Segment Start: Entries provided

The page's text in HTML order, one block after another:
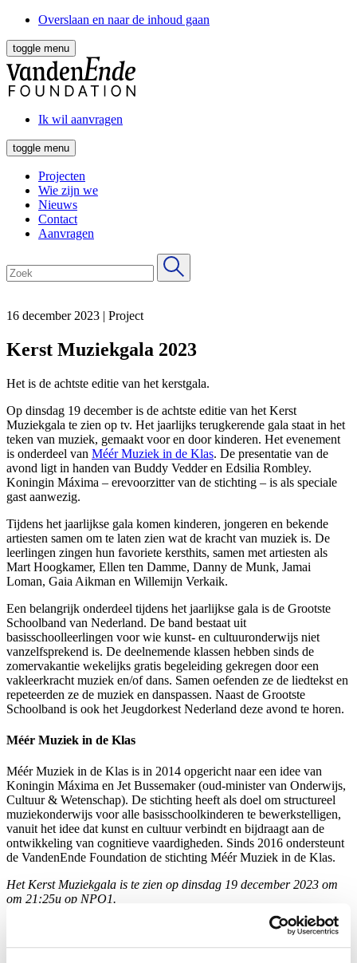
Overslaan en naar de inhoud gaan
toggle menu
Ik wil aanvragen
toggle menu
Projecten
Wie zijn we
Nieuws
Contact
Aanvragen
16 december 2023 | Project
Kerst Muziekgala 2023
Het is de achtste editie van het kerstgala.
Op dinsdag 19 december is de achtste editie van het Kerst
Muziekgala te zien op tv. Het jaarlijks terugkerende gala staat in het
teken van muziek, gemaakt voor en door kinderen. Het evenement
is onderdeel van Méér Muziek in de Klas. De presentatie van de
avond ligt in handen van Buddy Vedder en Edsilia Rombley.
Koningin Máxima – erevoorzitter van de stichting – is als speciale
gast aanwezig.
Tijdens het jaarlijkse gala komen kinderen, jongeren en bekende
artiesten samen om te laten zien wat de kracht van muziek is. De
leerlingen zingen hun favoriete kersthits, samen met artiesten als
Mart Hoogkamer, Ellen ten Damme, Danny de Munk, Jamai
Loman, Gaia Aikman en Willemijn Verkaik.
Een belangrijk onderdeel tijdens het jaarlijkse gala is de Grootste
Schoolband van Nederland. De band bestaat uit
basisschoolleerlingen voor wie kunst- en cultuuronderwijs niet
vanzelfsprekend is. De deelnemende klassen hebben sinds de
zomervakantie wekelijks gratis begeleiding gekregen door een
vakleerkracht muziek en/of dans. Samen oefenden ze de liedtekst en
repeteerden ze de muziek en danspassen. Naast de Grootste
Schoolband is ook het Jeugdorkest Nederland deze avond te horen.
Méér Muziek in de Klas
Méér Muziek in de Klas is in 2014 opgericht naar een idee van
Koningin Máxima en Jet Bussemaker (oud-minister van Onderwijs,
Cultuur & Wetenschap). De stichting heeft als doel om structureel
muziekonderwijs voor alle basisschoolkinderen te bewerkstelligen,
vanuit het idee dat kunst en cultuur verbindt en bijdraagt aan de
ontwikkeling van cognitieve vaardigheden. Sinds 2016 ondersteunt
de VandenEnde Foundation de stichting Méér Muziek in de Klas.
Het Kerst Muziekgala is te zien op dinsdag 19 december 2023 om
om 21:25u op NPO1.
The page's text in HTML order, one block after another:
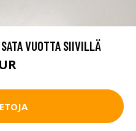
VUOTTA SIIVILLÄ
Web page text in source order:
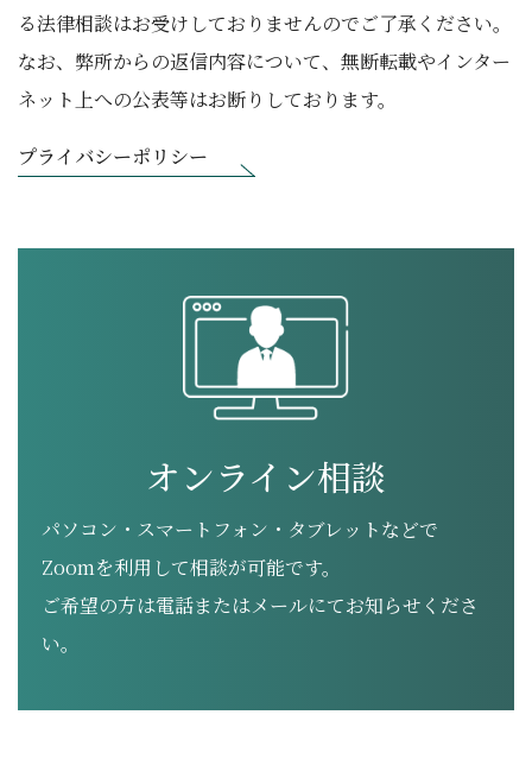
る法律相談はお受けしておりませんのでご了承ください。
なお、弊所からの返信内容について、無断転載やインター
ネット上への公表等はお断りしております。
プライバシーポリシー
オンライン相談
パソコン・スマートフォン・タブレットなどで
Zoomを利用して相談が可能です。
ご希望の方は電話またはメールにてお知らせくださ
い。
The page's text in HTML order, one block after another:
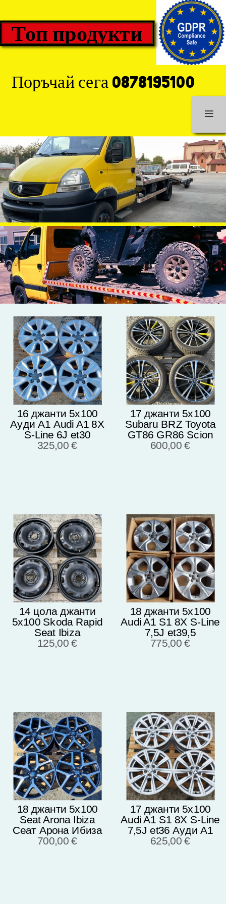
Поръчай сега 0878195100
Топ продукти
16 джанти 5х100
Ауди А1 Audi A1 8X
S-Line 6J et30
Оригинал Топ ниво
325,00 €
17 джанти 5х100
Subaru BRZ Toyota
GT86 GR86 Scion
FR-S 7J et48
600,00 €
14 цола джанти
5х100 Skoda Rapid
Seat Ibiza
Volkswagen Polo 5J
125,00 €
18 джанти 5х100
Audi A1 S1 8X S-Line
7,5J et39,5
Оригинал Чисто
775,00 €
18 джанти 5х100
Seat Arona Ibiza
Сеат Арона Ибиза
Оригинал Чисто
700,00 €
17 джанти 5х100
Audi A1 S1 8X S-Line
7,5J et36 Ауди А1
Оригинал
625,00 €
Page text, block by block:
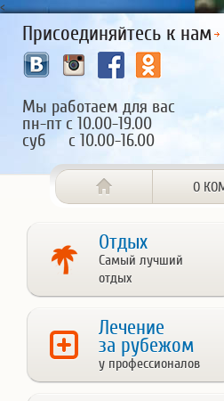
<
Присоединяйтесь к нам
Мы работаем для вас
пн-пт с 10.00-19.00
суб с 10.00-16.00
О
Отдых
Самый лучший
отдых
Лечение
за рубежом
у профессионалов
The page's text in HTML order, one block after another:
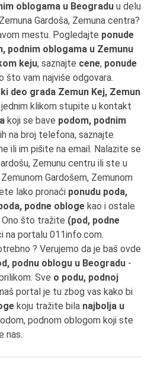
oblogama u Beogradu u delu
Gardoša, Zemuna centra?
mestu. Pogledajte ponude
podnim oblogama u Zemunu
keju, saznajte cene, ponude
što vam najviše odgovara.
deo grada Zemun Kej, Zemun
jednim klikom stupite u kontakt
koji se bave podom, podnim
na broj telefona, saznajte
ili im pišite na email. Nalazite se
Zemunu centru ili ste u
Gardošem, Zemunom
lako pronaći ponudu poda,
podne obloge kao i ostale
Ono što tražite (pod, podne
na portalu 011info.com.
? Verujemo da je baš ovde
podnu oblogu u Beogradu -
Sve o podu, podnoj
portal je tu zbog vas kako bi
koju tražite bila najbolja u
podnom oblogom koji ste
nas.
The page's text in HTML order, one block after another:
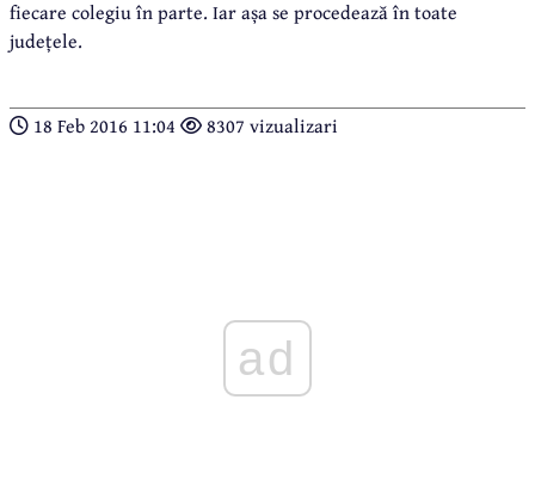
fiecare colegiu în parte. Iar așa se procedează în toate
județele.
18 Feb 2016 11:04 8307 vizualizari
ad
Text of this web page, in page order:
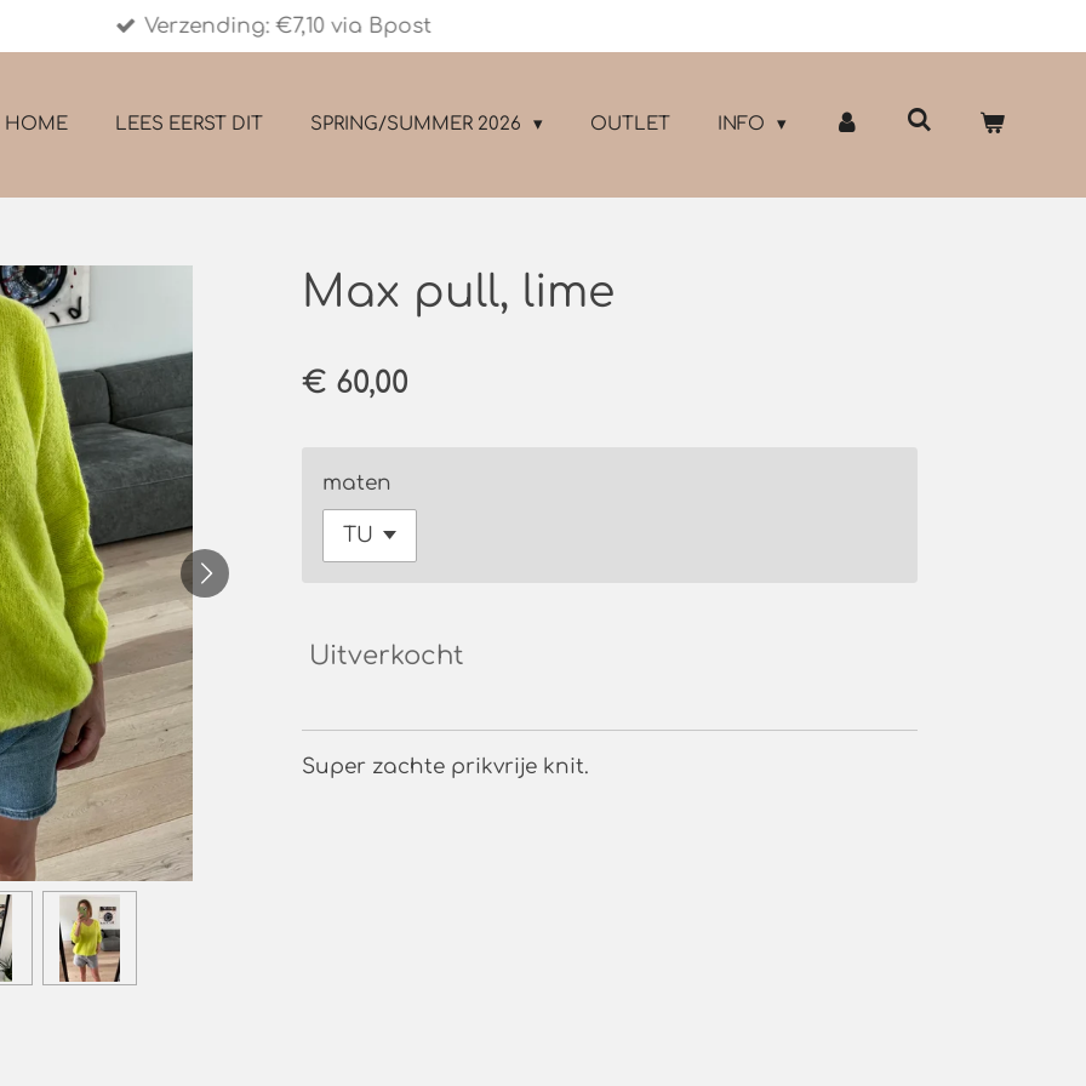
Verzending: €7,10 via Bpost
HOME LEES EERST DIT SPRING/SUMMER 2026 OUTLET INFO
Max pull, lime
€ 60,00
maten
Uitverkocht
Super zachte prikvrije knit.
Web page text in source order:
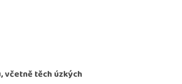
včetně těch úzkých
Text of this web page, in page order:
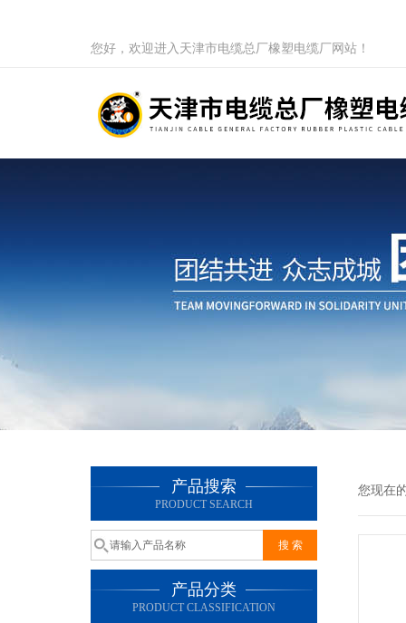
您好，欢迎进入天津市电缆总厂橡塑电缆厂网站！
产品搜索
PRODUCT SEARCH
产品分类
PRODUCT CLASSIFICATION
您现在
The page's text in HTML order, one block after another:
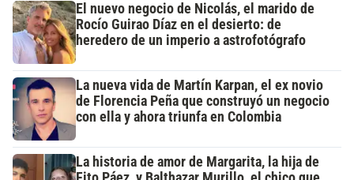
El nuevo negocio de Nicolás, el marido de
Rocío Guirao Díaz en el desierto: de
heredero de un imperio a astrofotógrafo
La nueva vida de Martín Karpan, el ex novio
de Florencia Peña que construyó un negocio
con ella y ahora triunfa en Colombia
La historia de amor de Margarita, la hija de
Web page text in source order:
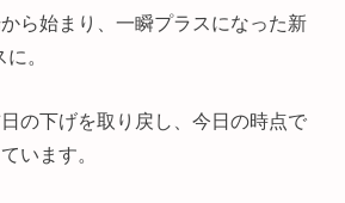
ら始まり、一瞬プラスになった新
。
の下げを取り戻し、今日の時点で
います。
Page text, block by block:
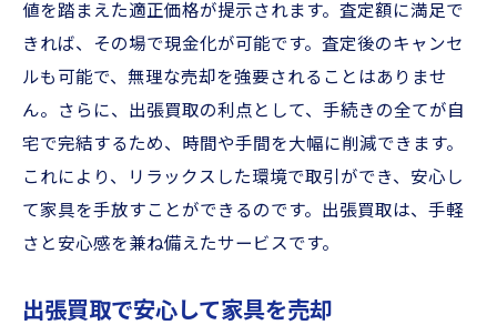
値を踏まえた適正価格が提示されます。査定額に満足で
きれば、その場で現金化が可能です。査定後のキャンセ
ルも可能で、無理な売却を強要されることはありませ
ん。さらに、出張買取の利点として、手続きの全てが自
宅で完結するため、時間や手間を大幅に削減できます。
これにより、リラックスした環境で取引ができ、安心し
て家具を手放すことができるのです。出張買取は、手軽
さと安心感を兼ね備えたサービスです。
出張買取で安心して家具を売却
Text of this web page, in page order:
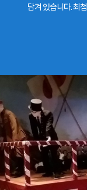
담겨 있습니다. 최

Segment End: Entries provided

- [Task item]: Copy exactly, please, the lines that run from the line holding "の下げを取り戻し、今日の時点で" through the closing line of the material above, omitting every picture.

- [Your solution]:
の下げを取り戻し、今日の時点で
います。
Page text, block by block:
値を踏まえた適正価格が提示されます。査定額に満足で
きれば、その場で現金化が可能です。査定後のキャンセ
ルも可能で、無理な売却を強要されることはありませ
ん。さらに、出張買取の利点として、手続きの全てが自
宅で完結するため、時間や手間を大幅に削減できます。
これにより、リラックスした環境で取引ができ、安心し
て家具を手放すことができるのです。出張買取は、手軽
さと安心感を兼ね備えたサービスです。
出張買取で安心して家具を売却
Text of this web page, in page order:
담겨 있습니다. 최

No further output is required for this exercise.